"These bleak images from Siberia, which I once gave up as lost due to an accident in development, have been brought back to life through careful scanning. By putting contradictory feelings side by side, I tried to recreate the rudeness and the fullness of this landscape. This story is a very personal, intimate and human portrait of these men and women. (...)
I went to Siberia without a camera. I bought it there. I was eighteen. Before being there, I never photographed. After shooting these images, I did not photograph again for more than ten years.
For my first experience, I was assistant director on a long-term documentary film project shot in Russia. After few months of traveling all over the country, we landed in Siberia. The film was hard to make because of the weather conditions, and I started exploring the landscape by myself.
I am here in this unreal set, on the north part of the polar circle and practically no light; it’s the middle of the winter, the coldest time ever. No one strolls for pleasure. Excursions are limited to the necessary. A few furtive silhouettes stirred in the dim light around the wind-swept encampments half-buried in snow.

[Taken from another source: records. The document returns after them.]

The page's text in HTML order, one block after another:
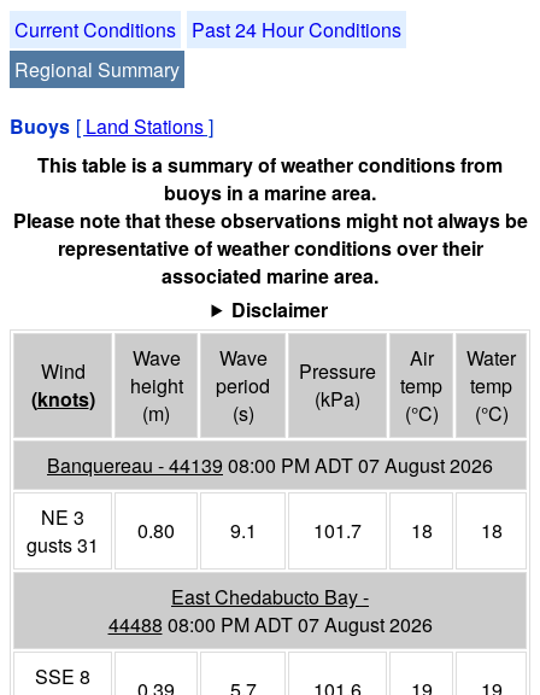
Current Conditions
Past 24 Hour Conditions
Regional Summary
Buoys [ Land Stations]
This table is a summary of weather conditions from
buoys in a marine area.
Please note that these observations might not always be
representative of weather conditions over their
associated marine area.
Disclaimer
Wind
(knots)
Wave
height
(m)
Wave
period
(s)
Pressure
(kPa)
Air
temp
(°C)
Water
temp
(°C)
Banquereau - 44139 08:00 PM ADT 07 August 2026
NE 3
gusts 31
0.80 9.1 101.7 18 18
East Chedabucto Bay -
44488 08:00 PM ADT 07 August 2026
SSE 8
0.39 5.7 101.6 19 19

What did I shoot? I don’t even remember. I was not a photographer and survival took all my attention. These frames now appear to me to hold a deep intensity. Is it the reminiscing to that long-ago time when photographing was for me a totally instinctive and free act?

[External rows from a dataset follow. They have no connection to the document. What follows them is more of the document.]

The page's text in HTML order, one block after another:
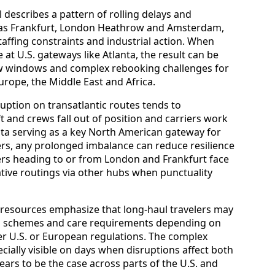
a pattern of rolling delays and
Frankfurt, London Heathrow and Amsterdam,
constraints and industrial action. When
U.S. gateways like Atlanta, the result can be
and complex rebooking challenges for
the Middle East and Africa.
on transatlantic routes tends to
and crews fall out of position and carriers work
serving as a key North American gateway for
any prolonged imbalance can reduce resilience
heading to or from London and Frankfurt face
routings via other hubs when punctuality
emphasize that long-haul travelers may
and care requirements depending on
or European regulations. The complex
visible on days when disruptions affect both
to be the case across parts of the U.S. and
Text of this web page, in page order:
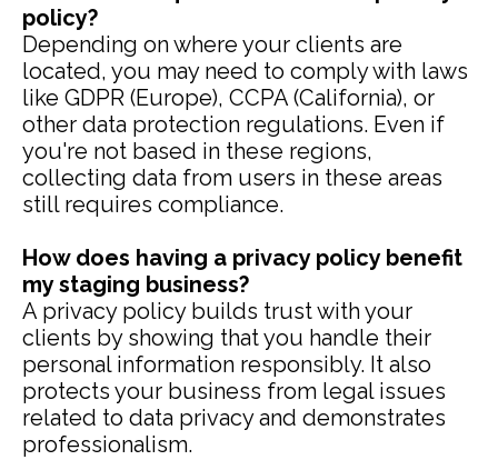
policy?
Depending on where your clients are
located, you may need to comply with laws
like GDPR (Europe), CCPA (California), or
other data protection regulations. Even if
you're not based in these regions,
collecting data from users in these areas
still requires compliance.
How does having a privacy policy benefit
my staging business?
A privacy policy builds trust with your
clients by showing that you handle their
personal information responsibly. It also
protects your business from legal issues
related to data privacy and demonstrates
professionalism.
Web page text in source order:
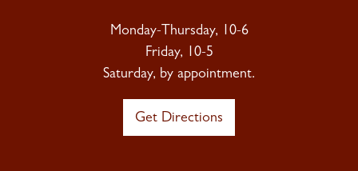
Monday-Thursday, 10-6
Friday, 10-5
Saturday, by appointment.
Get Directions
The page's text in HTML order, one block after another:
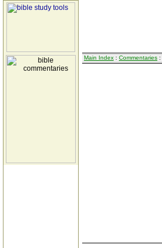
Main Index : Commentaries :

A few weeks later, we went back to Moscow and I started to process the film… My lack of experience and the absence of notice on the film, made the development very random. Half of my films were blank, the other half almost translucent. I decided to store the negatives. I left photography. Right after, I went back to Paris and start working as an assistant and then a cinematographer on feature length films for ten years.
It’s only after coming in New York to study photography at the International Center of Photography (ICP) in 2006 that I decided to look at the negatives again.

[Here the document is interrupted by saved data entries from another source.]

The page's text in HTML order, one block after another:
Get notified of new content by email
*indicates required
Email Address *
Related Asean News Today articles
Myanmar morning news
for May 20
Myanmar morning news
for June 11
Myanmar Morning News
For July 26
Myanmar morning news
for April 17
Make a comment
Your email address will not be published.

The curiosity and the new technology help me to discover what was behind. Very quickly, the images from Siberia kept my attention and I realized how they were important for me. They signify the beginning of my photographic endeavor and that first step onto which I could build.
A random chemical process, an unconsciousness of the image, and a lot of chance came together to create a series that is at once constructed and magical, consistent and surreal. To my now professional eye, these images of Siberia resonate. Diving back into this work from the past, I am rediscovering a part of my innocence. While structuring these images I have discovered unexpected meaning." (© Emile Hyperion DUBUISSON)
"This is a strange, poetic and moving series of photographs, taken in Siberia in the early 1990s, but only now rediscovered and published. The book is a beautiful sequence of images of life at sub-zero temperatures, given an additional sense of timelessness and distance by the scratched, damaged surfaces of many of the prints made from 20-year-old negatives. Together, the work itself, the production of the book (the first by this small independent publisher), and the text by Boris Mikhailov make for a simple, understated classic." (© Simon Baker, curator of photography and international art at Tate)
About the photographer, Emile Hyperion DUBUISSON:
French photographer Emile Hyperion DUBUISSON was born in Paris. He attended the International Center of Photography (ICP) in 2007, furthering his knowledge of photography.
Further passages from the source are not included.